The most important method of this type is the exploitation of a corpus of texts produced spontaneously or at least not targeted towards the solution of a particular linguistic (i.e. cognitive-communicative) problem. This method therefore presupposes the recording of a corpus of utterances and texts which represent the various speech situations and genres which are traditional in the society.

Example sentences recorded for the purpose of illustrating the use of a lexical item, and thus typically displayed in the lexical entry of the item in question, are a rich source of grammatical data. For the purpose of extracting the grammatical constructions and formatives they contain, they have almost the status of spontaneous data, as they were not elicited with these grammatical features in mind, but show them by coincidence. If the description of the language comprises both a grammar and a dictionary, these will then share a set of examples, which may be an advantage in itself.

The texts are segmented, the units are identified and classified by the application of methods of substitution and permutation.
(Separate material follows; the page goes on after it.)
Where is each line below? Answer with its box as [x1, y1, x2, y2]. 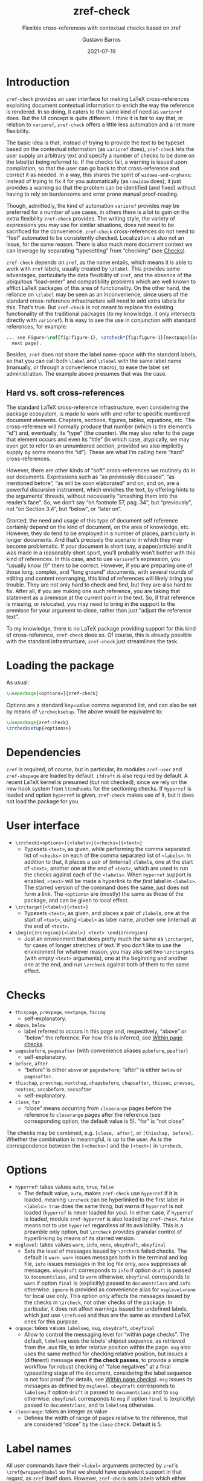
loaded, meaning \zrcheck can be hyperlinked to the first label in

Major class words are inflected through their various morphological categories in order to establish morphological paradigms, and transformations are applied to sentences in order to establish syntactic paradigms. In this way, the levels, categories, syntagmatic relations and paradigms of structural grammar are established, much as structuralist schools of the first half of the 20th century from L. Bloomfield to Ch. Hockett used to teach.

Collecting roots

If the purpose is to establish the complete inventory of the roots of a language, the following method can under certain conditions achieve it. The main condition is that the phonotactics for roots be relatively simple and regular. Assume the formula for the composition of verb roots is C1VC2. With some simplification, this is actually the case in Colonial Yucatec Maya, where the method was applied (Swadesh et al. 1970). Then one generates the full set of possible verb roots by inserting each consonant of the system in the positions of C1 and C2 and each vowel in the position of V. If the language has 20 consonants and 5 vowels, this produces 20 x 20 x 5 = 2000 possible roots. (If phonotactic constraints are taken into account, they will actually be less.) Now read out each element of the set to a native speaker and ask him what it means. Only a subset, of course, of the possible roots will be actual roots. However, under the conditions stated, the method guarantees a complete inventory of verb roots.

While the method is – always under the conditions stated – linguistically sound, it has some obvious drawbacks. Apart from the tediousness of the check, the main problem is a morphological one. The method produces bare roots. If it is an isolating language, a native speaker may recognize a root in isolation. Otherwise, the morphology of the language must be very simple and regular so the researcher may generate a standard inflected form on the basis of the invented root and check this. With more complicated morphology, the approach becomes unfeasible.